The two methods already available are fine, just the question of the
default driver behaviour is my concern.



The fact that they use IAE, or the fact that they don’t have 2
(configurable) IHT processing priorities ? I can agree with the latter.
The former implies more interrupt latency than the OS should add.


By default I mean the lack of support for sharing.


Evan

Robert Craig <rcraig_at_qnx@nowhere.com> wrote:

I’ve had a quick look through our drivers and there is already a
“priority” option available on many (although admittedly not all) of the
drivers (try, for example, “use /lib/dll/devn-i82544.so”). Some of the
older drivers don’t currently support this option.
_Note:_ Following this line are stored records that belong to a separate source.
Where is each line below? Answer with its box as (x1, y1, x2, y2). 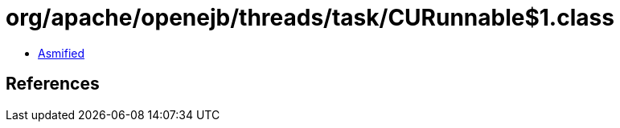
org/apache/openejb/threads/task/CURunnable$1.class (6, 4, 614, 31)
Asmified (38, 46, 85, 60)
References (6, 74, 100, 94)
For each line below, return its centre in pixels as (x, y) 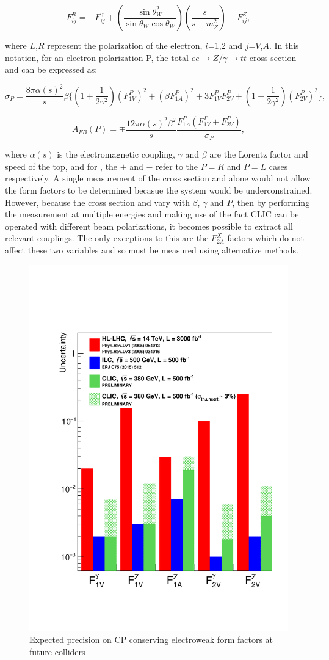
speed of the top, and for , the (61, 166)
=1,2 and (225, 45)
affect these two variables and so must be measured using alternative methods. (152, 249)
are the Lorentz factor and (259, 154)
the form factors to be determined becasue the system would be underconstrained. (159, 190)
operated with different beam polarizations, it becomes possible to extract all (149, 226)
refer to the (177, 166)
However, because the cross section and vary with (97, 202)
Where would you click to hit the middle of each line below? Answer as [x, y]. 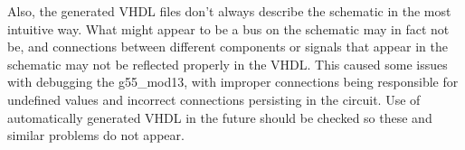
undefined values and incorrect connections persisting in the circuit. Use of [214, 99]
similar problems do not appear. [96, 135]
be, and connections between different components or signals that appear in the [228, 47]
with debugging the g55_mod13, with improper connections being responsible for [233, 82]
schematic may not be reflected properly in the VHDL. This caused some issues [228, 64]
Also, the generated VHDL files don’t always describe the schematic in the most [229, 11]
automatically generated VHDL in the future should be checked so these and [220, 117]
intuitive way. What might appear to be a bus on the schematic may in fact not [228, 28]
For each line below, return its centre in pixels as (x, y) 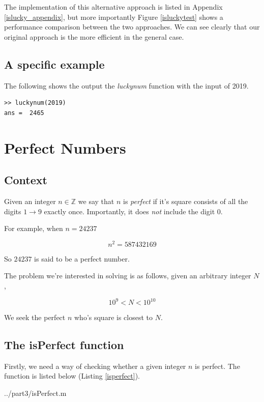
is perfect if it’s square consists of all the (186, 201)
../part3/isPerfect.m (35, 393)
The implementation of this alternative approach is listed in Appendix (113, 7)
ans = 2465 (24, 113)
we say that (96, 201)
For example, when (34, 228)
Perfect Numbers (65, 147)
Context (26, 180)
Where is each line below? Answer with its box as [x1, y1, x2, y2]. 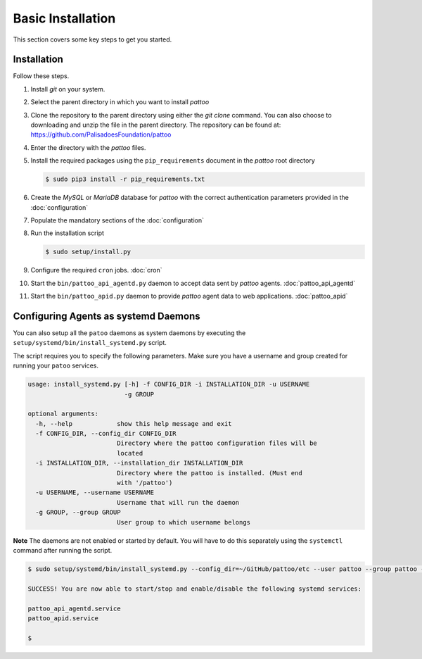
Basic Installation [13, 11, 116, 26]
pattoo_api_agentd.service [27, 604, 121, 613]
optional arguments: [27, 410, 98, 418]
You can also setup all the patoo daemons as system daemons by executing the [13, 328, 246, 337]
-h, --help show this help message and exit [35, 420, 232, 427]
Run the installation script [30, 229, 105, 237]
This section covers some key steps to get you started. [13, 35, 172, 44]
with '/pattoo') [116, 479, 173, 487]
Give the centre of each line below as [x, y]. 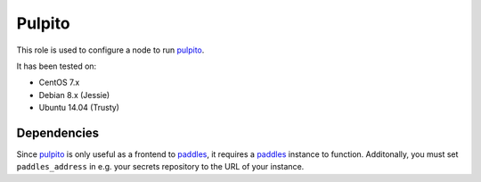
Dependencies [58, 132]
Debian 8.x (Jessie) [74, 95]
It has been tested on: [57, 66]
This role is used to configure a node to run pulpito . [110, 50]
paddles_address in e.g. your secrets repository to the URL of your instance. [160, 167]
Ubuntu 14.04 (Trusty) [79, 108]
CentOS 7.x [59, 83]
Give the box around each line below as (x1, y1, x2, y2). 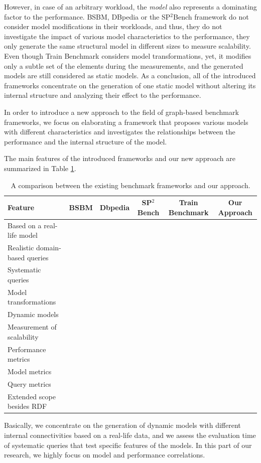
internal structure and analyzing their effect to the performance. (4, 90, 201, 100)
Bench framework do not (173, 11, 249, 22)
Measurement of (8, 322, 57, 332)
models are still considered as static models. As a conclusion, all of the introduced (4, 70, 256, 81)
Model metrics (8, 366, 52, 376)
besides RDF (8, 401, 47, 411)
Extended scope (8, 391, 56, 401)
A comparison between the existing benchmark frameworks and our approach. (11, 180, 250, 190)
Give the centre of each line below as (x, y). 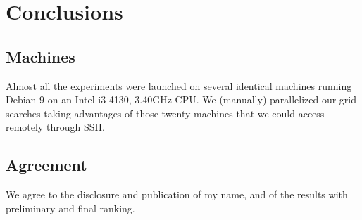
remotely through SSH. (55, 127)
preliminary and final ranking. (70, 208)
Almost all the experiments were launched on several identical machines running (179, 85)
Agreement (46, 165)
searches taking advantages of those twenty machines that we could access (165, 113)
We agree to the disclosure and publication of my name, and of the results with (177, 194)
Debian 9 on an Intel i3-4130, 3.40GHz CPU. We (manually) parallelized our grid (181, 99)
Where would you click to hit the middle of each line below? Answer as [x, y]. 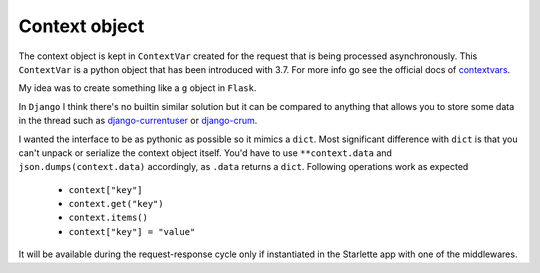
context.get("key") [116, 204]
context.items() [108, 218]
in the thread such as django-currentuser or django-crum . [138, 121]
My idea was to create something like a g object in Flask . [137, 88]
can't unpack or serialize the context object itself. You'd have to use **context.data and [205, 152]
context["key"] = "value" [132, 231]
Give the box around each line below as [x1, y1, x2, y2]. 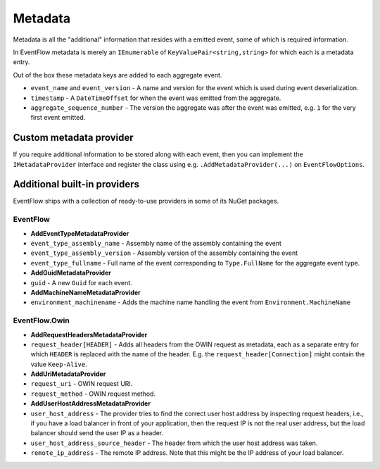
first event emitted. [30, 113, 86, 122]
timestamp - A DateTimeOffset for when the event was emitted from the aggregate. [30, 94, 281, 102]
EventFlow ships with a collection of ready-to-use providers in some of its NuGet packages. [13, 197, 279, 206]
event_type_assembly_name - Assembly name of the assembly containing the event [30, 239, 281, 248]
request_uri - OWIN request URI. [30, 380, 133, 388]
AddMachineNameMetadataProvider [30, 288, 141, 296]
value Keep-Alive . [30, 360, 87, 368]
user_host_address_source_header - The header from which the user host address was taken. [30, 439, 318, 447]
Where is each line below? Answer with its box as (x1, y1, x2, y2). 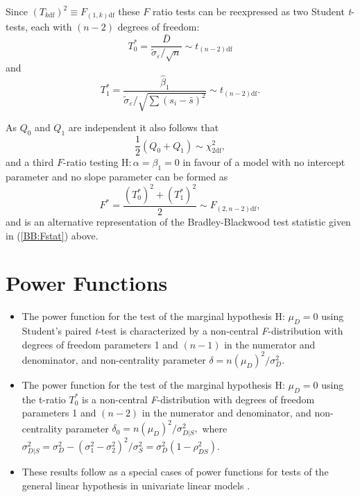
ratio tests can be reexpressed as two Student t (152, 4, 352, 18)
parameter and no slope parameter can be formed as (6, 169, 228, 183)
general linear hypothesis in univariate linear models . (22, 478, 250, 492)
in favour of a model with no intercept (182, 155, 345, 169)
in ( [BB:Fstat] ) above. (6, 228, 98, 242)
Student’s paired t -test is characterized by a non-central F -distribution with (22, 323, 343, 338)
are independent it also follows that (68, 120, 219, 135)
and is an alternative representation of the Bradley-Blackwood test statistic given (6, 214, 351, 229)
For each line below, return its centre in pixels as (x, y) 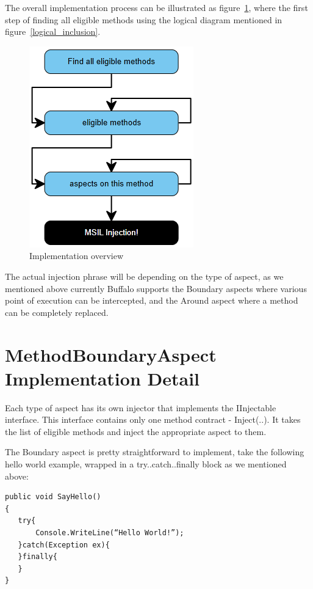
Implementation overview (77, 256)
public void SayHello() (53, 497)
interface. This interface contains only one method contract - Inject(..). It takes (153, 419)
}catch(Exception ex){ (64, 545)
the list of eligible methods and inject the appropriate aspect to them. (136, 431)
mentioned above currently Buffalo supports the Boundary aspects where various (156, 288)
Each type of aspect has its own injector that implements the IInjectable (141, 407)
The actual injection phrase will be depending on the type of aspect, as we (144, 276)
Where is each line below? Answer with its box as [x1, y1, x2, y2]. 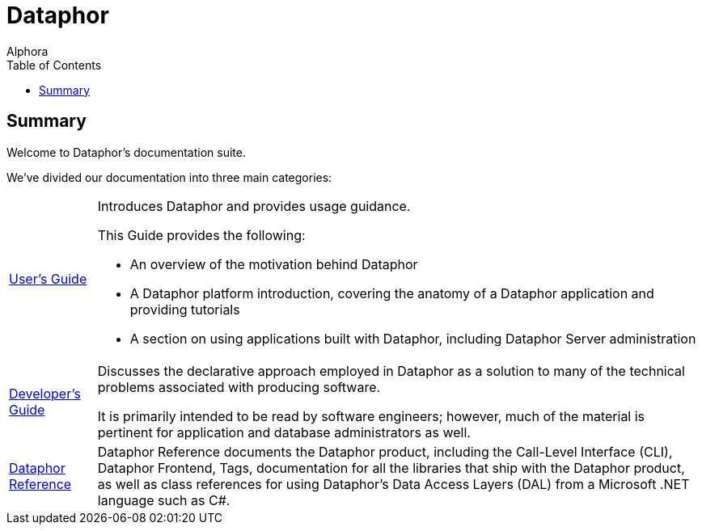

And io-char drivers (devc-*) don’t generally support it, either.
(Though, I recently suggest to the developper that owns it about
a way to add support for a priority option, that we both think will
work. There’s some quirks in the driver/io-char interface for parsing
“standard” option that make it a bit tricky.)

-David

David Gibbs
QNX Training Services
dagibbs@qnx.com

Robert Craig wrote:

I’ve had a quick look through our drivers and there is already a
“priority” option available on many (although admittedly not all) of the
drivers (try, for example, “use /lib/dll/devn-i82544.so”). Some of the
older drivers don’t currently support this option.

For a point of interest, InterruptAttachEvent is very useful for
customers which require high reliability in the face of the “broken”
hardware scenario. IAE allows hardware to continuously assert an
interrupt without resulting in the operating system being brought down.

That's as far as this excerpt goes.